**Records excerpted from a collection**
_ _ _ _ _
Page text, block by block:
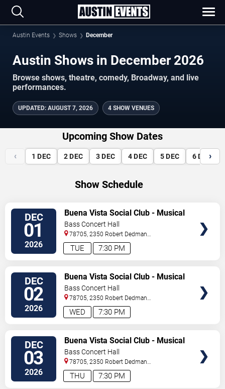
Austin Events Shows December
Austin Shows in December 2026
Browse shows, theatre, comedy, Broadway, and live
performances.
UPDATED: AUGUST 7, 2026 4 SHOW VENUES
Upcoming Show Dates
‹ 1 DEC 2 DEC 3 DEC 4 DEC 5 DEC 6 DEC
›
Show Schedule
DEC
01
2026 7:30 PM
TUE
Buena Vista Social Club - Musical
Bass Concert Hall
78705, 2350 Robert Dedman
Dr Austin, TX,US
DEC
02
2026 7:30 PM
WED
Buena Vista Social Club - Musical
Bass Concert Hall
78705, 2350 Robert Dedman
Dr Austin, TX,US
DEC
03
2026 7:30 PM
THU
Buena Vista Social Club - Musical
Bass Concert Hall
78705, 2350 Robert Dedman
Dr Austin, TX,US
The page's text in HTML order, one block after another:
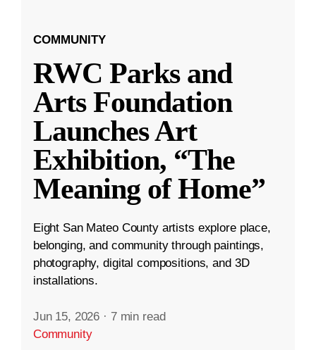
COMMUNITY
RWC Parks and
Arts Foundation
Launches Art
Exhibition, “The
Meaning of Home”
Eight San Mateo County artists explore place,
belonging, and community through paintings,
photography, digital compositions, and 3D
installations.
Jun 15, 2026 · 7 min read
Community
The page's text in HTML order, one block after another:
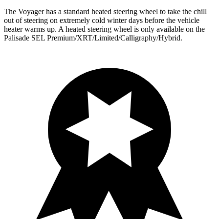
The Voyager has a standard heated steering wheel to take the chill
out of steering on extremely cold winter days before the vehicle
heater warms up. A heated steering wheel is only available on the
Palisade SEL Premium/XRT/Limited/Calligraphy/Hybrid.
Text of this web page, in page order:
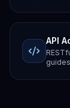
API
guides
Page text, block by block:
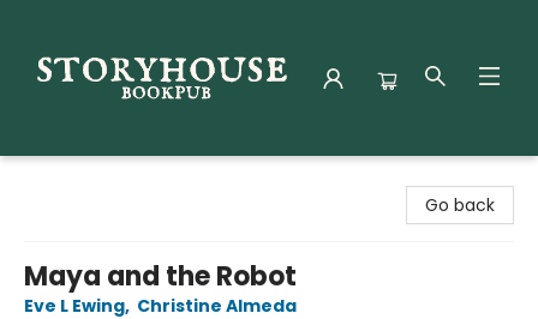
Go back
Maya and the Robot
Eve L Ewing, Christine Almeda
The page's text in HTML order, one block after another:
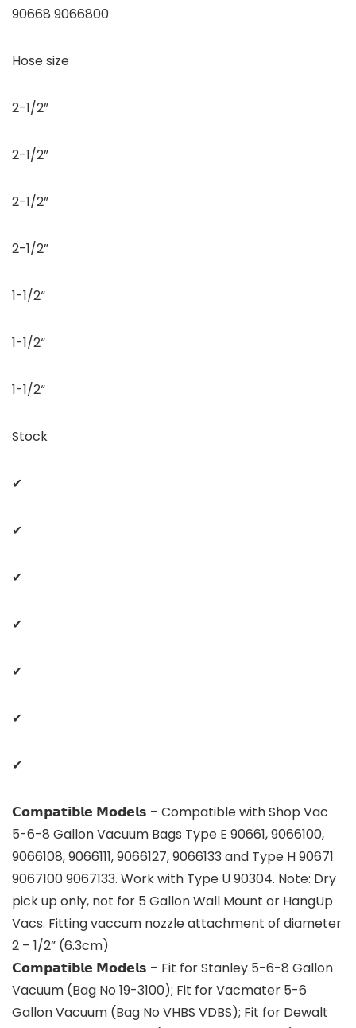
90668 9066800
Hose size
2-1/2”
2-1/2”
2-1/2”
2-1/2”
1-1/2“
1-1/2“
1-1/2“
Stock
✔
✔
✔
✔
✔
✔
✔
𝗖𝗼𝗺𝗽𝗮𝘁𝗶𝗯𝗹𝗲 𝗠𝗼𝗱𝗲𝗹𝘀 – Compatible with Shop Vac
5-6-8 Gallon Vacuum Bags Type E 90661, 9066100,
9066108, 9066111, 9066127, 9066133 and Type H 90671
9067100 9067133. Work with Type U 90304. Note: Dry
pick up only, not for 5 Gallon Wall Mount or HangUp
Vacs. Fitting vaccum nozzle attachment of diameter
2 – 1/2” (6.3cm)
𝗖𝗼𝗺𝗽𝗮𝘁𝗶𝗯𝗹𝗲 𝗠𝗼𝗱𝗲𝗹𝘀 – Fit for Stanley 5-6-8 Gallon
Vacuum (Bag No 19-3100); Fit for Vacmater 5-6
Gallon Vacuum (Bag No VHBS VDBS); Fit for Dewalt
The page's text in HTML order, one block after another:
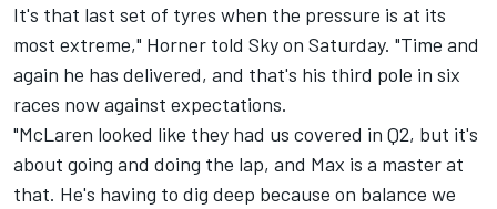
It's that last set of tyres when the pressure is at its
most extreme," Horner told Sky on Saturday. "Time and
again he has delivered, and that's his third pole in six
races now against expectations.
"McLaren looked like they had us covered in Q2, but it's
about going and doing the lap, and Max is a master at
that. He's having to dig deep because on balance we
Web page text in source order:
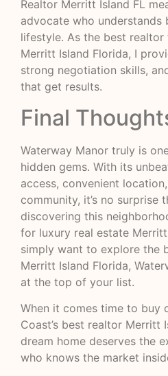
Realtor Merritt Island FL
advocate who understands
lifestyle. As the best
Merritt Island Florida, I
strong negotiation skills,
that get results.
Final
Waterway Manor truly is
hidden gems. With its
access, convenient
community, it’s no surprise
discovering this
for luxury real estate
simply want to explore the
Merritt Island Florida,
at the top of your list.
When it comes time to buy
Coast’s best realtor Merritt
dream home deserves the
who knows the market
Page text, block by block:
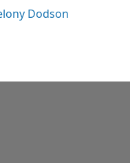
Dodson
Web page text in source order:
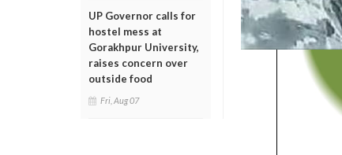
UP Governor calls for
hostel mess at
Gorakhpur University,
raises concern over
outside food
Fri, Aug 07
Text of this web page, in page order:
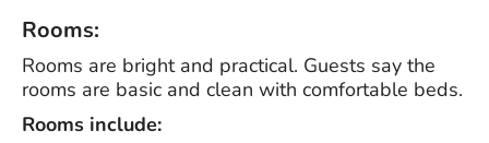
Rooms:
Rooms are bright and practical. Guests say the
rooms are basic and clean with comfortable beds.
Rooms include:
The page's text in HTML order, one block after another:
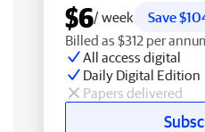
$6/ week
Save
Billed as $312 per
All access digital
Daily Digital Edition
Papers delivered
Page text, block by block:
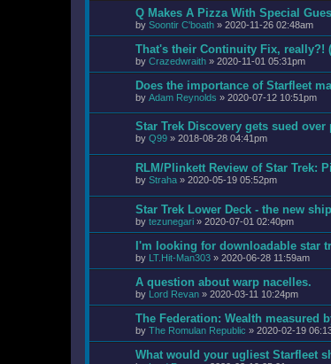
Q Makes A Pizza With Special
by Soontir C'boath » 2020-11-26 02:48am
That's their Continuity Fix, really?!
by Crazedwraith » 2020-11-01 05:31pm
Does the importance of Starfleet
by Adam Reynolds » 2020-07-12 10:51pm
Star Trek Discovery gets sued
by Q99 » 2018-08-28 04:41pm
RLM/Plinkett Review of Star Trek:
by Straha » 2020-05-19 05:52pm
Star Trek Lower Deck - the new ship
by tezunegari » 2020-07-01 02:40pm
I'm looking for downloadable star
by LT.Hit-Man303 » 2020-06-28 11:59am
A question about warp nacelles.
by Lord Revan » 2020-03-11 10:24pm
The Federation: Wealth measured
by The Romulan Republic » 2020-02-19
What would your ugliest Starfleet
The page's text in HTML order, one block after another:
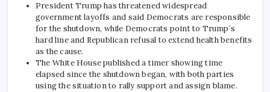
President Trump has threatened widespread
government layoffs and said Democrats are responsible
for the shutdown, while Democrats point to Trump’s
hard line and Republican refusal to extend health benefits
as the cause.
The White House published a timer showing time
elapsed since the shutdown began, with both parties
using the situation to rally support and assign blame.
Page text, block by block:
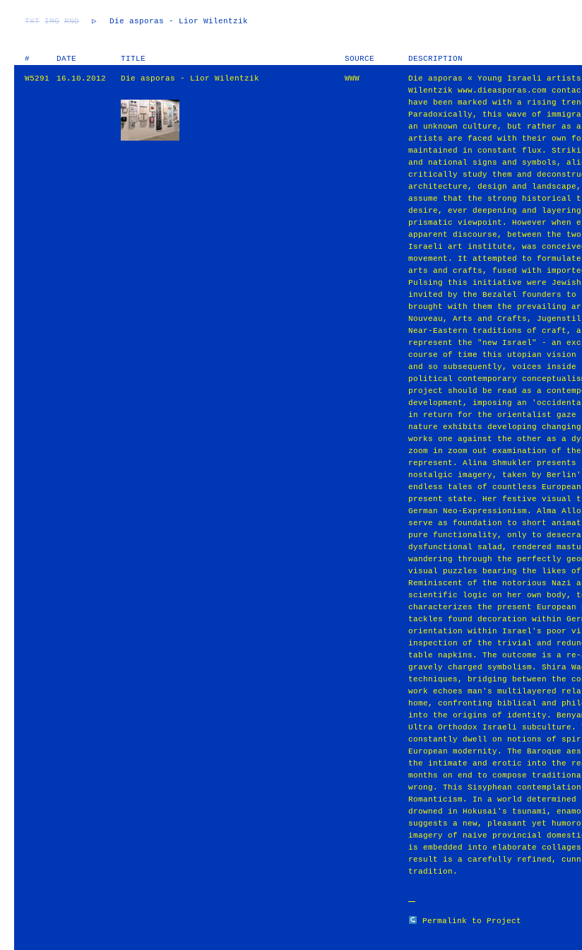
TXT IMG RND ▷ Die asporas - Lior Wilentzik
# DATE TITLE SOURCE DESCRIPTION
W5291 16.10.2012 Die asporas - Lior Wilentzik WWW
Die asporas « Young Israeli
Wilentzik www.dieasporas.com
have been marked with a rising
Paradoxically, this wave of
an unknown culture, but rather
artists are faced with their own
maintained in constant flux.
and national signs and symbols,
critically study them and
architecture, design and
assume that the strong historical
desire, ever deepening and
prismatic viewpoint. However
apparent discourse, between the
Israeli art institute, was
movement. It attempted to
arts and crafts, fused with
Pulsing this initiative were
invited by the Bezalel founders to
brought with them the prevailing
Nouveau, Arts and Crafts,
Near-Eastern traditions of craft,
represent the "new Israel" - an
course of time this utopian
and so subsequently, voices
political contemporary
project should be read as a
development, imposing an
in return for the orientalist gaze
nature exhibits developing
works one against the other as a
zoom in zoom out examination of
represent. Alina Shmukler
nostalgic imagery, taken by
endless tales of countless
present state. Her festive visual
German Neo-Expressionism. Alma
serve as foundation to short
pure functionality, only to
dysfunctional salad, rendered
wandering through the perfectly
visual puzzles bearing the likes
Reminiscent of the notorious Nazi
scientific logic on her own body,
characterizes the present
tackles found decoration within
orientation within Israel's poor
inspection of the trivial and
table napkins. The outcome is a
gravely charged symbolism. Shira
techniques, bridging between the
work echoes man's multilayered
home, confronting biblical and
into the origins of identity.
Ultra Orthodox Israeli subculture.
constantly dwell on notions of
European modernity. The Baroque
the intimate and erotic into the
months on end to compose
wrong. This Sisyphean
Romanticism. In a world
drowned in Hokusai's tsunami,
suggests a new, pleasant yet
imagery of naive provincial
is embedded into elaborate
result is a carefully refined,
tradition.
Permalink to Project
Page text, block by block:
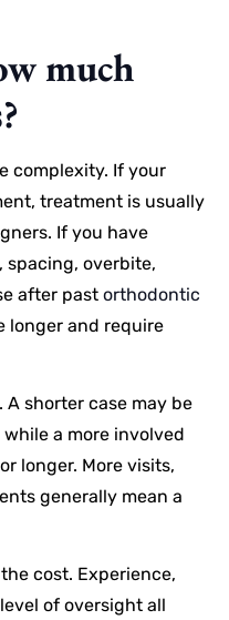
much
complexity. If your
treatment is usually
If you have
spacing, overbite,
after past orthodontic
longer and require
shorter case may be
a more involved
longer. More visits,
generally mean a
cost. Experience,
of oversight all
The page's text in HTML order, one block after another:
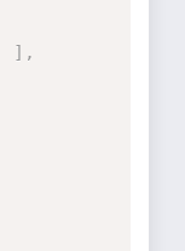
] ,
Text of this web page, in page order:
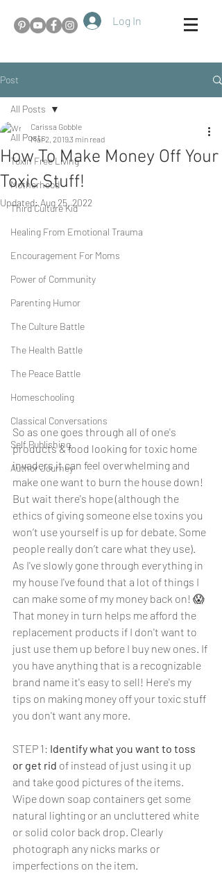
Log In
Post
All Posts
Toxin Free Living
Motherhood
Third Culture Kid
Healing From Emotional Trauma
Encouragement For Moms
Power of Community
Parenting Humor
The Culture Battle
The Health Battle
The Peace Battle
Homeschooling
Classical Conversations
Self Publishing
Author Journey
All Posts
How To Make Money Off Your
Toxic Stuff!
Carissa Gobble
Mar 2, 20193 min read
Updated:Aug 25, 2022
So as one goes through all of one's
products & food looking for toxic home
invaders it can feel overwhelming and
make one want to burn the house down!
But wait there's hope (although the
ethics of giving someone else toxins you
won’t use yourself is up for debate. Some
people really don’t care what they use).
As I've slowly gone through everything in
my house I've found that a lot of things I
can make some of my money back on! 😱
That money in turn helps me afford the
replacement products if I don't want to
just use them up before I buy new ones. If
you have anything that is a recognizable
brand name it's easy to sell! Here's my
tips on making money off your toxic stuff
you don't want any more.
STEP 1: Identify what you want to toss
or get rid of instead of just using it up
and take good pictures of the items.
Wipe down soap containers get some
natural lighting or an uncluttered white
or solid color back drop. Clearly
photograph any nicks marks or
imperfections on the item.
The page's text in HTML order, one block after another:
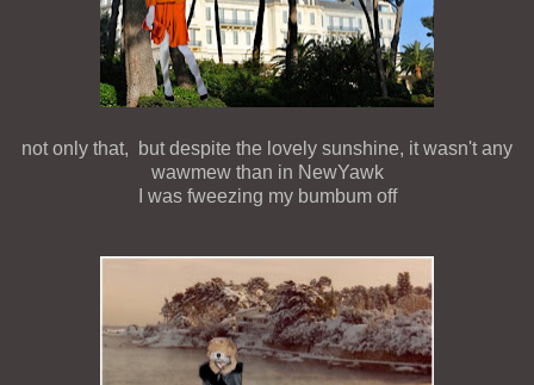
not only that, but despite the lovely sunshine, it wasn't any
wawmew than in NewYawk
I was fweezing my bumbum off
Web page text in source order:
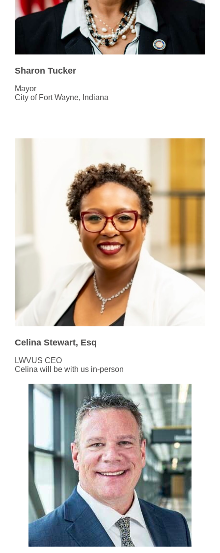
Sharon Tucker
Mayor
City of Fort Wayne, Indiana
Celina Stewart, Esq
LWVUS CEO
Celina will be with us in-person
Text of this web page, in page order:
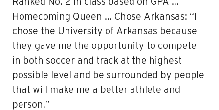
Ranked No. 2 in class based on GPA …
Homecoming Queen … Chose Arkansas: “I
chose the University of Arkansas because
they gave me the opportunity to compete
in both soccer and track at the highest
possible level and be surrounded by people
that will make me a better athlete and
person.”
_ _ _ _ _
Count each line above where the string "December" occurs. Give the number only.

2